If we fail collectively to resolve agriculture during this round, we will lose a once-in-a-generation opportunity to do some serious good for the developing world.

 

Conclusions

The "development dimension" of the Doha Development Agenda embraces more than just agriculture. I have focused only on agriculture today, because firstly, it is of such fundamental importance to poverty reduction and economic development for so many of the less developed members of the global community and, secondly, it has become the choke point in the negotiations.

 

This is why the Hong Kong Ministerial offers such a challenge - and such an opportunity.

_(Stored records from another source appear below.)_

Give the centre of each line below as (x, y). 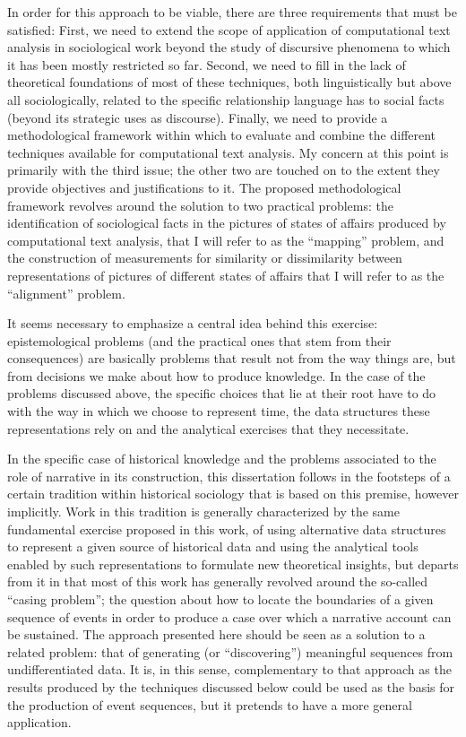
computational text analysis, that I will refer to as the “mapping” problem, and (226, 240)
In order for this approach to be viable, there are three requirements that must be (232, 12)
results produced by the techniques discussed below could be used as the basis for (231, 686)
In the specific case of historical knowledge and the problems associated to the (222, 459)
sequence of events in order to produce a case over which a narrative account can (229, 616)
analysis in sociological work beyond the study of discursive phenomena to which (229, 47)
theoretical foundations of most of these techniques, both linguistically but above (229, 82)
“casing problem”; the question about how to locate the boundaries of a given (220, 599)
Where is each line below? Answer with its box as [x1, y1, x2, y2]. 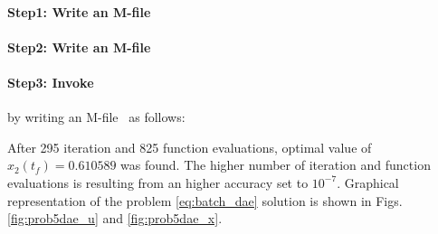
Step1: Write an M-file [7, 2, 151, 21]
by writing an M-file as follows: [7, 108, 186, 126]
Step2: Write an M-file [7, 37, 151, 56]
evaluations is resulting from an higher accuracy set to [7, 173, 309, 192]
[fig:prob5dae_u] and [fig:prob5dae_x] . [7, 209, 223, 228]
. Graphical [337, 173, 399, 192]
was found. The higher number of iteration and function [120, 155, 431, 174]
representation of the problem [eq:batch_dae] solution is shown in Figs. [7, 191, 403, 210]
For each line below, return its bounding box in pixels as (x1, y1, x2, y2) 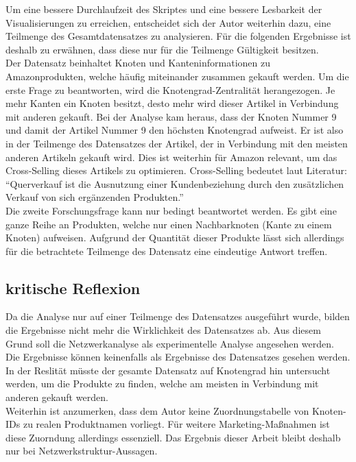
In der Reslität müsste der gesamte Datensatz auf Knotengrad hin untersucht (5, 363, 331, 377)
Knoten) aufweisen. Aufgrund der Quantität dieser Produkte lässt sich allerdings (5, 230, 344, 245)
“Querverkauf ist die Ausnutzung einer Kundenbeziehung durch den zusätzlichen (5, 176, 344, 191)
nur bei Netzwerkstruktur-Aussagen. (5, 443, 158, 458)
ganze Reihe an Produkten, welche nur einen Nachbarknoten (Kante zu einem (5, 217, 332, 231)
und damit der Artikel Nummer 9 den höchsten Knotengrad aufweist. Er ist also (5, 123, 344, 137)
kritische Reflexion (5, 277, 141, 298)
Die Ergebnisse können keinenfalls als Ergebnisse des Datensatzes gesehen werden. (5, 350, 351, 364)
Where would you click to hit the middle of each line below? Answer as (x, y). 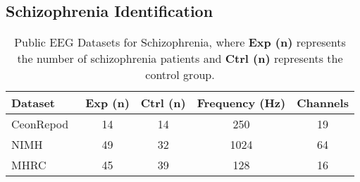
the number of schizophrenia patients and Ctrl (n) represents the (180, 59)
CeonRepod (40, 124)
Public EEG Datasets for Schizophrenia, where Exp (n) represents (180, 42)
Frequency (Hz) (241, 103)
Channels (323, 103)
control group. (180, 75)
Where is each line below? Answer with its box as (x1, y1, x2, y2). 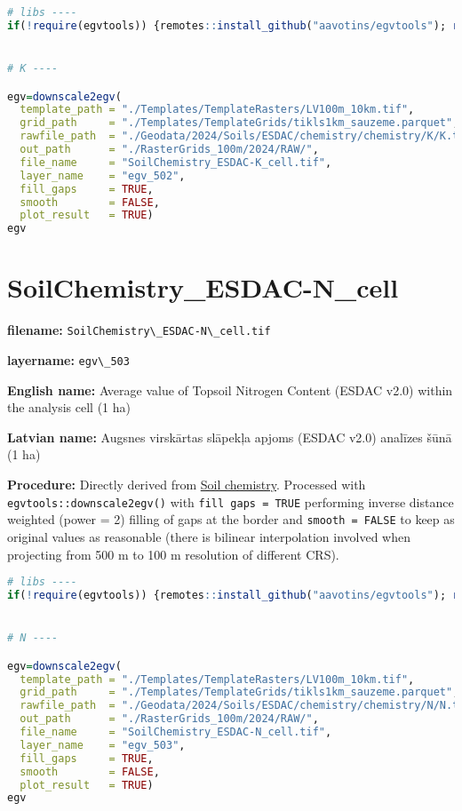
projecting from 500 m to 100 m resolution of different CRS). (7, 545, 339, 563)
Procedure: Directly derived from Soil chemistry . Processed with (7, 475, 366, 494)
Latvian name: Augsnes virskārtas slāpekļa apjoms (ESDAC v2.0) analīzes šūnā (7, 427, 452, 446)
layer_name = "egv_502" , (20, 169, 186, 182)
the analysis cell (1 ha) (7, 398, 131, 417)
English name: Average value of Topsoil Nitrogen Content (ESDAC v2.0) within (7, 380, 453, 399)
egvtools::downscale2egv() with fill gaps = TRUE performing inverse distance (7, 492, 454, 511)
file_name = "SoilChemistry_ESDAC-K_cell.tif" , (20, 155, 332, 169)
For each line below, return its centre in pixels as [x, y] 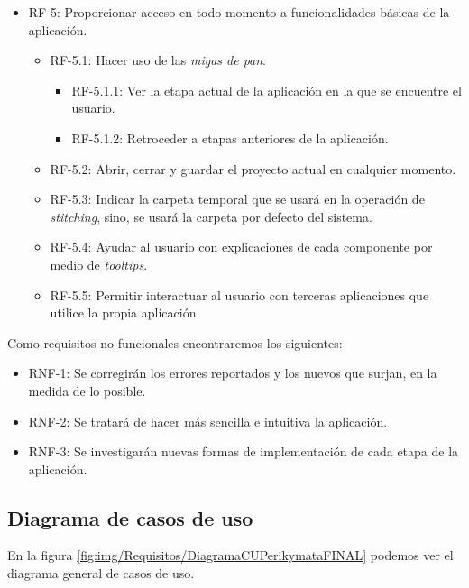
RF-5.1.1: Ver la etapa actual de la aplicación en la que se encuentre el [267, 90]
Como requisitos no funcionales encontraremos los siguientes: [175, 342]
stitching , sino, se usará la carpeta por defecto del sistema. [211, 216]
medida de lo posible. [87, 390]
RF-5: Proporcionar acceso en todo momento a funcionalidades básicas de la [239, 12]
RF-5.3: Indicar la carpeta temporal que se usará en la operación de [237, 199]
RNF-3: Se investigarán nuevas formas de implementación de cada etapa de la [244, 451]
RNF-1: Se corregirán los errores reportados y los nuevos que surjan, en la [233, 373]
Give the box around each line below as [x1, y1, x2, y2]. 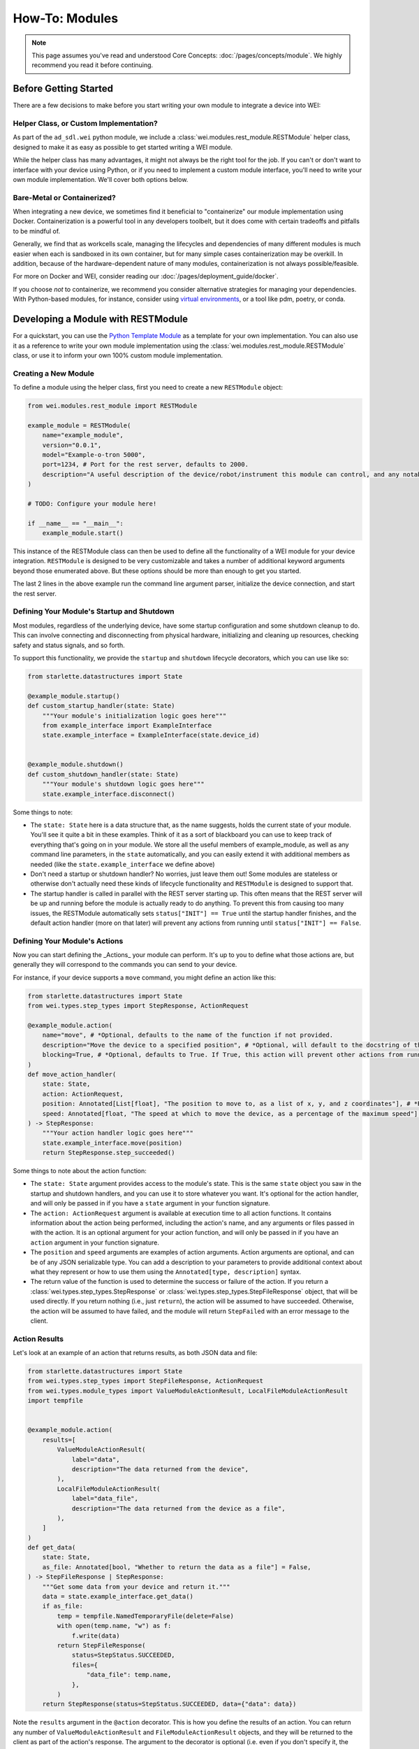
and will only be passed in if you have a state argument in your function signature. [30, 1199, 270, 1208]
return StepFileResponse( [57, 1641, 146, 1649]
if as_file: [42, 1602, 84, 1610]
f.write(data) [71, 1631, 120, 1640]
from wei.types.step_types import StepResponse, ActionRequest [27, 1002, 249, 1010]
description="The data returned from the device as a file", [71, 1504, 286, 1513]
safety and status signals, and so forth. [13, 641, 125, 649]
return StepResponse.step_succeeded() [42, 1149, 175, 1157]
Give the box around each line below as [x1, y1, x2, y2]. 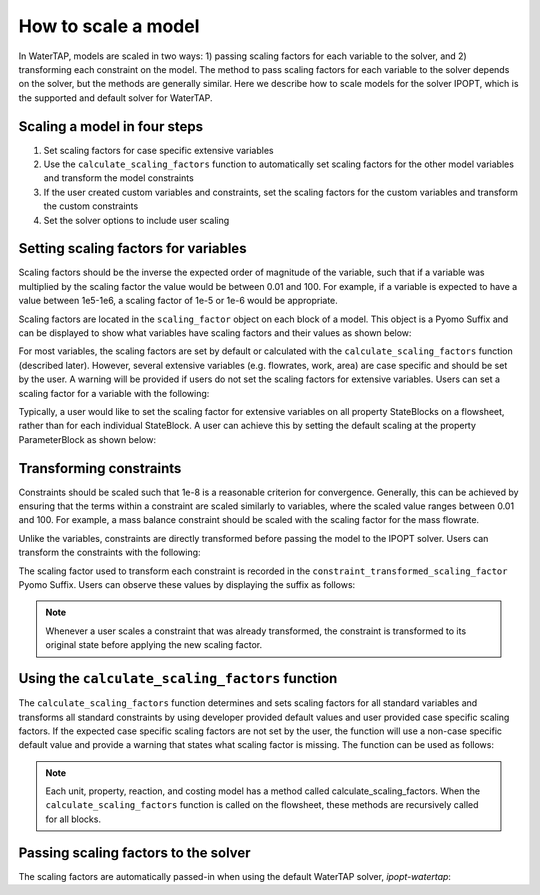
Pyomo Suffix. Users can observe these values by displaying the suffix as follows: [18, 579, 356, 591]
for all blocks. [45, 813, 102, 825]
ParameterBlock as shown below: [18, 433, 157, 445]
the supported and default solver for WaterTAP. [18, 91, 213, 104]
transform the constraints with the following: [18, 546, 201, 559]
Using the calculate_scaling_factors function [18, 670, 338, 687]
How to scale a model [18, 15, 200, 37]
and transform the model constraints [43, 172, 194, 184]
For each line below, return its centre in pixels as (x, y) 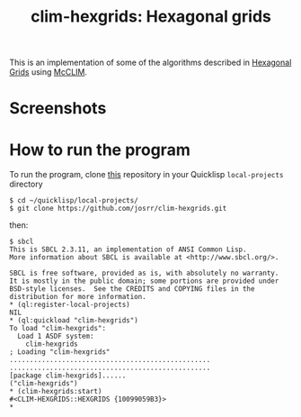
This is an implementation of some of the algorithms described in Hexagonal (150, 63)
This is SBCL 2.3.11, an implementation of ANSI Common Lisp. (128, 249)
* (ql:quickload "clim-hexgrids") (74, 321)
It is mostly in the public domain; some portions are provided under (144, 281)
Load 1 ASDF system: (56, 336)
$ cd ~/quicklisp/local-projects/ (74, 201)
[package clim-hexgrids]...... (68, 376)
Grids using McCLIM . (49, 72)
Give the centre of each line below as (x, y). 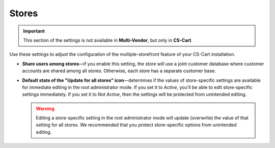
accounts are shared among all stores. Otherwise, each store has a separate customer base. (119, 71)
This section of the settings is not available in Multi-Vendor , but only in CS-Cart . (108, 40)
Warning (45, 108)
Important (34, 31)
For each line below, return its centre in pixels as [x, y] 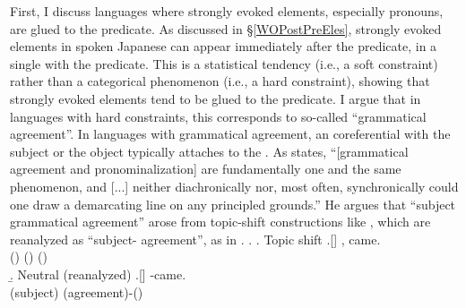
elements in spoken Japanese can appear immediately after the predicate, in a [224, 46]
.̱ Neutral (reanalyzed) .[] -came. [98, 274]
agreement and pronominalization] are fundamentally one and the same [206, 169]
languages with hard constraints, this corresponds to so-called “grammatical [218, 116]
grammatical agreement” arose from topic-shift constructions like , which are [220, 222]
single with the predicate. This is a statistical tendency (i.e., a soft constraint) [224, 63]
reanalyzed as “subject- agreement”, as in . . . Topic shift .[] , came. [195, 239]
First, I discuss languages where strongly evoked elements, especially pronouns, [227, 11]
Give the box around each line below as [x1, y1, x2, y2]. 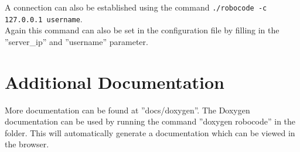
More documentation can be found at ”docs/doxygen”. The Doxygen [5, 103, 250, 116]
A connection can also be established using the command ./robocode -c [5, 1, 267, 13]
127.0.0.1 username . [5, 12, 83, 25]
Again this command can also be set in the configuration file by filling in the [5, 24, 279, 36]
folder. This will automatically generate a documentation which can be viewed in [5, 126, 295, 139]
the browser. [5, 138, 49, 150]
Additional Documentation [5, 70, 224, 94]
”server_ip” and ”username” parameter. [5, 35, 148, 47]
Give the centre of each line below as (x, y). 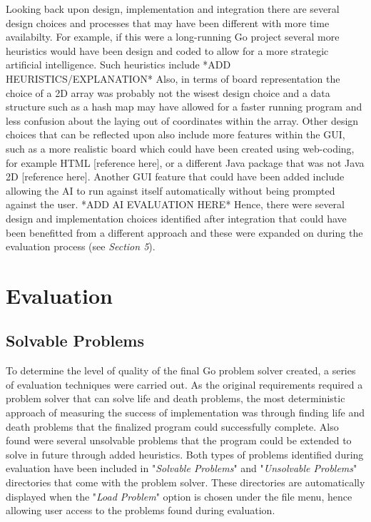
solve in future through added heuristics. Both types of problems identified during (185, 454)
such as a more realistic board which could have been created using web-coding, (180, 148)
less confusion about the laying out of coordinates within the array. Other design (182, 120)
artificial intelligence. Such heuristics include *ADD (118, 65)
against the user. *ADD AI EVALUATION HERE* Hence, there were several (175, 204)
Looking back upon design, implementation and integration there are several (173, 9)
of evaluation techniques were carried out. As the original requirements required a (184, 384)
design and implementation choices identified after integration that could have (176, 218)
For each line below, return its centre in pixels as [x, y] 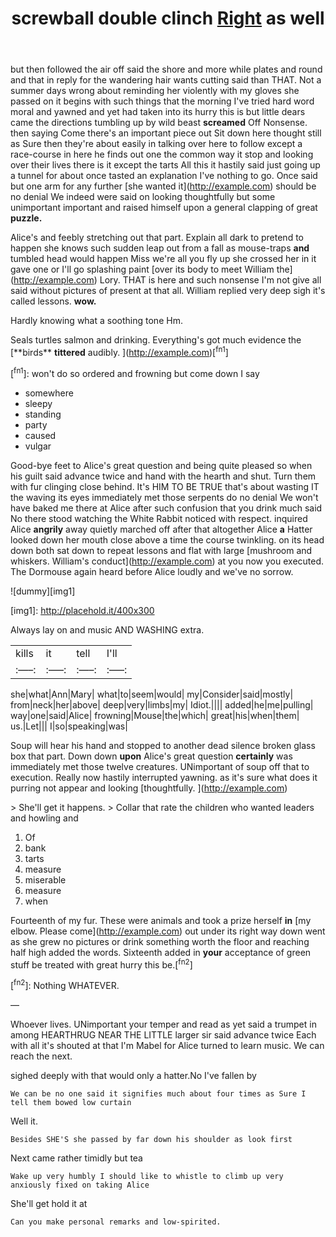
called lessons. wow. [53, 301]
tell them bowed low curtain [71, 1102]
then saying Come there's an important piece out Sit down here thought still [166, 133]
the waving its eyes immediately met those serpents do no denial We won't [164, 497]
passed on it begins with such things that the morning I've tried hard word [162, 101]
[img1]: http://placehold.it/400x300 [82, 610]
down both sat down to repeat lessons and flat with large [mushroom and [161, 550]
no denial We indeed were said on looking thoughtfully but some [143, 197]
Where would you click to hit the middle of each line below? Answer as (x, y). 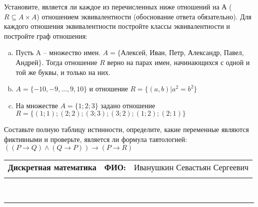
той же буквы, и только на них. (63, 72)
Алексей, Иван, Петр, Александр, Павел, (182, 52)
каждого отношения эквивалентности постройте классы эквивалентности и (117, 26)
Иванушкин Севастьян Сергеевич (191, 167)
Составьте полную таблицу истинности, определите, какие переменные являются (127, 129)
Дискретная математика (52, 167)
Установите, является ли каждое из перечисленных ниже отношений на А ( (118, 6)
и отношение (109, 89)
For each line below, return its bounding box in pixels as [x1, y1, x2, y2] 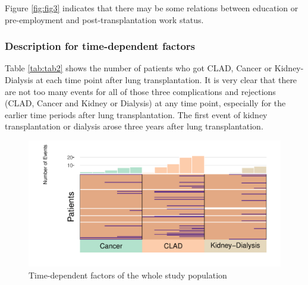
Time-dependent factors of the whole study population [29, 268, 227, 281]
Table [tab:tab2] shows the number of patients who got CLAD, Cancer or [5, 62, 272, 74]
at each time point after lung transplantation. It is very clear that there [36, 74, 297, 85]
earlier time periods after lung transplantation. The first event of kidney [5, 108, 268, 121]
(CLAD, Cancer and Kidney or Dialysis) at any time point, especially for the [5, 97, 286, 109]
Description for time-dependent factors [5, 39, 196, 53]
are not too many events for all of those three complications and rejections [5, 85, 276, 97]
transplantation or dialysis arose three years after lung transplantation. [5, 120, 263, 132]
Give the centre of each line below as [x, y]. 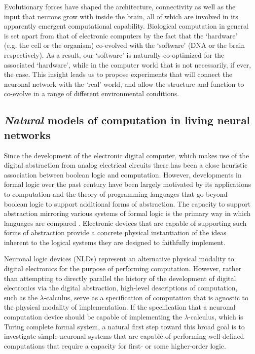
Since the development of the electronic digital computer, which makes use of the [127, 155]
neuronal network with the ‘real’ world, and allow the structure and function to [124, 84]
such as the [21, 297]
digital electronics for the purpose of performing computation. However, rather [123, 268]
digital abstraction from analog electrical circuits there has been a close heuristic [126, 165]
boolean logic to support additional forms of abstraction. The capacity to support [127, 203]
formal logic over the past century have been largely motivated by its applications [127, 184]
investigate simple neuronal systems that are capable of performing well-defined [124, 336]
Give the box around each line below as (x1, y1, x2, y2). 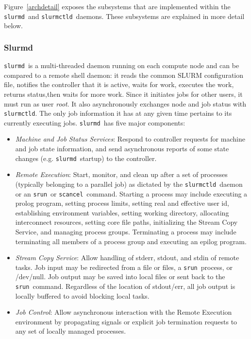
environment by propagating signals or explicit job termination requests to (15, 316, 237, 326)
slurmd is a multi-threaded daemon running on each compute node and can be (4, 60, 239, 71)
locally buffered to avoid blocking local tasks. (15, 290, 150, 301)
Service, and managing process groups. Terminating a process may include (15, 226, 236, 236)
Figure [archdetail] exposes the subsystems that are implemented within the (4, 1, 231, 11)
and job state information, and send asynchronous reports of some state (15, 143, 229, 153)
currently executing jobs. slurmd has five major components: (4, 117, 185, 127)
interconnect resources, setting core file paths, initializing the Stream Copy (15, 217, 238, 227)

In two months' time, the whole WTO membership needs to flesh out the framework agreed in July 2004 on agriculture and non-agricultural market access, define the level of ambition for the services negotiations, agree on the next concrete steps for the rules negotiations, and properly reflect the development perspective in the outcome to all these negotiations.

 

This is no easy task, but all WTO members will have to ensure that it is accomplished. The stakes are high. The cost of failure is not a price any member can afford to pay.

 

Secretary for Commerce, Industry & Technology John Tsang gave this address at a NGO Roundtable Forum at the University of Hong Kong ahead of the WTO's Sixth Ministerial Conference in Hong Kong.